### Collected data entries
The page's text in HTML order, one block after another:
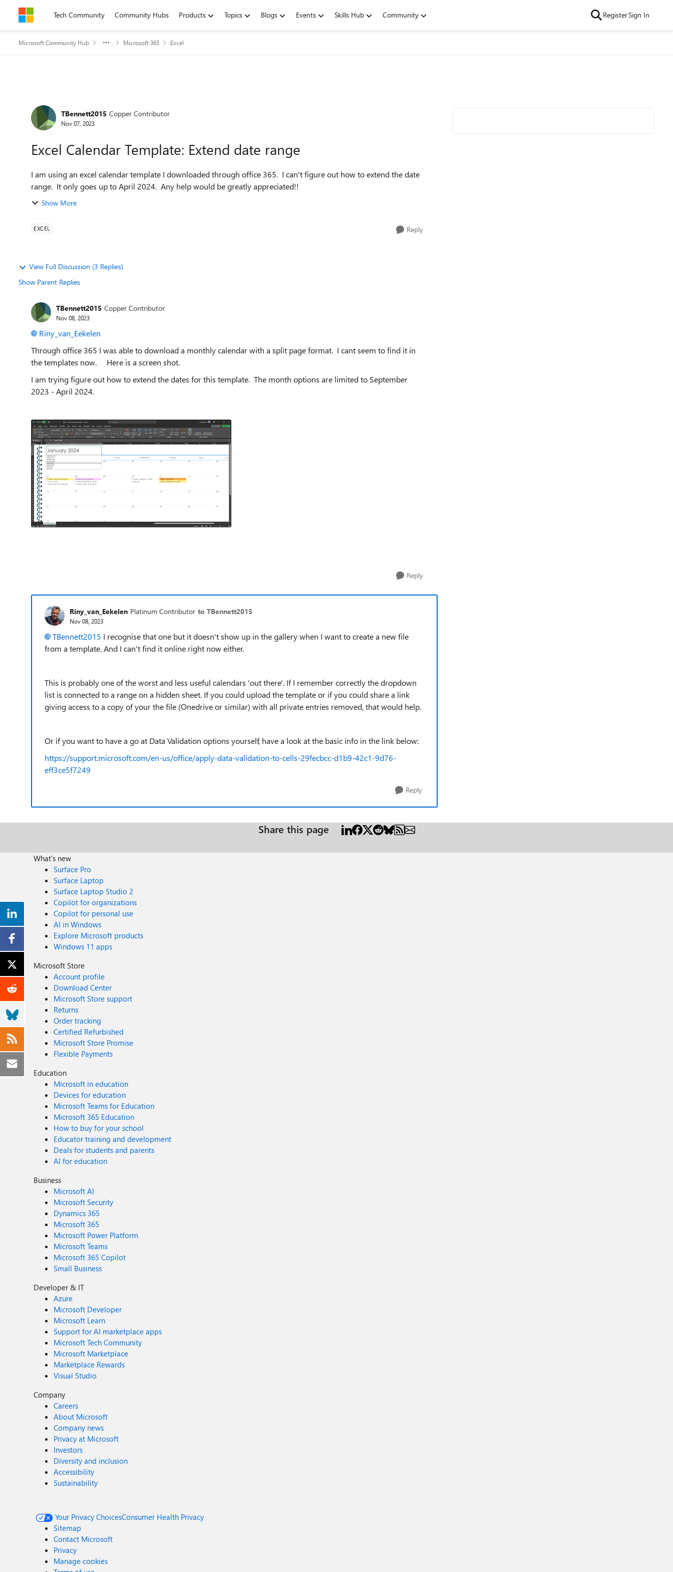
Skip to contentTech Community Community Hubs Products Topics Blogs Events Skills Hub Community RegisterSign In
Microsoft Community Hub Microsoft 365 Excel
Forum Discussion
TBennett2015 Copper Contributor
Nov 07, 2023
Excel Calendar Template: Extend date range
I am using an excel calendar template I downloaded through office 365. I can't figure out how to extend the date
range. It only goes up to April 2024. Any help would be greatly appreciated!!
Show More
EXCEL Reply
View Full Discussion (3 Replies)
Show Parent Replies
TBennett2015 Copper Contributor
Nov 08, 2023
Riny_van_Eekelen
Through office 365 I was able to download a monthly calendar with a split page format. I cant seem to find it in
the templates now. Here is a screen shot.
I am trying figure out how to extend the dates for this template. The month options are limited to September
2023 - April 2024.
Reply
Riny_van_Eekelen Platinum Contributor to TBennett2015
Nov 08, 2023
TBennett2015 I recognise that one but it doesn't show up in the gallery when I want to create a new file
from a template. And I can't find it online right now either.
This is probably one of the worst and less useful calendars 'out there'. If I remember correctly the dropdown
list is connected to a range on a hidden sheet. If you could upload the template or if you could share a link
giving access to a copy of your the file (Onedrive or similar) with all private entries removed, that would help.
Or if you want to have a go at Data Validation options yourself, have a look at the basic info in the link below:
https://support.microsoft.com/en-us/office/apply-data-validation-to-cells-29fecbcc-d1b9-42c1-9d76-
eff3ce5f7249
Reply
Share this page
What's new
Surface Pro
Surface Laptop
Surface Laptop Studio 2
Copilot for organizations
Copilot for personal use
AI in Windows
Explore Microsoft products
Windows 11 apps
Microsoft Store
Account profile
Download Center
Microsoft Store support
Returns
Order tracking
Certified Refurbished
Microsoft Store Promise
Flexible Payments
Education
Microsoft in education
Devices for education
Microsoft Teams for Education
Microsoft 365 Education
How to buy for your school
Educator training and development
Deals for students and parents
AI for education
Business
Microsoft AI
Microsoft Security
Dynamics 365
Microsoft 365
Microsoft Power Platform
Microsoft Teams
Microsoft 365 Copilot
Small Business
Developer & IT
Azure
Microsoft Developer
Microsoft Learn
Support for AI marketplace apps
Microsoft Tech Community
Microsoft Marketplace
Marketplace Rewards
Visual Studio
Company
Careers
About Microsoft
Company news
Privacy at Microsoft
Investors
Diversity and inclusion
Accessibility
Sustainability
Your Privacy ChoicesConsumer Health Privacy
Sitemap
Contact Microsoft
Privacy
Manage cookies

### EXERCISE DIRECTIONS
Copy out the data verbatim, with no pictures.

### TASK SOLUTION
The page's text in HTML order, one block after another:
Skip to contentTech Community Community Hubs Products Topics Blogs Events Skills Hub Community RegisterSign In
Microsoft Community Hub Microsoft 365 Excel
Forum Discussion
TBennett2015 Copper Contributor
Nov 07, 2023
Excel Calendar Template: Extend date range
I am using an excel calendar template I downloaded through office 365. I can't figure out how to extend the date
range. It only goes up to April 2024. Any help would be greatly appreciated!!
Show More
EXCEL Reply
View Full Discussion (3 Replies)
Show Parent Replies
TBennett2015 Copper Contributor
Nov 08, 2023
Riny_van_Eekelen
Through office 365 I was able to download a monthly calendar with a split page format. I cant seem to find it in
the templates now. Here is a screen shot.
I am trying figure out how to extend the dates for this template. The month options are limited to September
2023 - April 2024.
Reply
Riny_van_Eekelen Platinum Contributor to TBennett2015
Nov 08, 2023
TBennett2015 I recognise that one but it doesn't show up in the gallery when I want to create a new file
from a template. And I can't find it online right now either.
This is probably one of the worst and less useful calendars 'out there'. If I remember correctly the dropdown
list is connected to a range on a hidden sheet. If you could upload the template or if you could share a link
giving access to a copy of your the file (Onedrive or similar) with all private entries removed, that would help.
Or if you want to have a go at Data Validation options yourself, have a look at the basic info in the link below:
https://support.microsoft.com/en-us/office/apply-data-validation-to-cells-29fecbcc-d1b9-42c1-9d76-
eff3ce5f7249
Reply
Share this page
What's new
Surface Pro
Surface Laptop
Surface Laptop Studio 2
Copilot for organizations
Copilot for personal use
AI in Windows
Explore Microsoft products
Windows 11 apps
Microsoft Store
Account profile
Download Center
Microsoft Store support
Returns
Order tracking
Certified Refurbished
Microsoft Store Promise
Flexible Payments
Education
Microsoft in education
Devices for education
Microsoft Teams for Education
Microsoft 365 Education
How to buy for your school
Educator training and development
Deals for students and parents
AI for education
Business
Microsoft AI
Microsoft Security
Dynamics 365
Microsoft 365
Microsoft Power Platform
Microsoft Teams
Microsoft 365 Copilot
Small Business
Developer & IT
Azure
Microsoft Developer
Microsoft Learn
Support for AI marketplace apps
Microsoft Tech Community
Microsoft Marketplace
Marketplace Rewards
Visual Studio
Company
Careers
About Microsoft
Company news
Privacy at Microsoft
Investors
Diversity and inclusion
Accessibility
Sustainability
Your Privacy ChoicesConsumer Health Privacy
Sitemap
Contact Microsoft
Privacy
Manage cookies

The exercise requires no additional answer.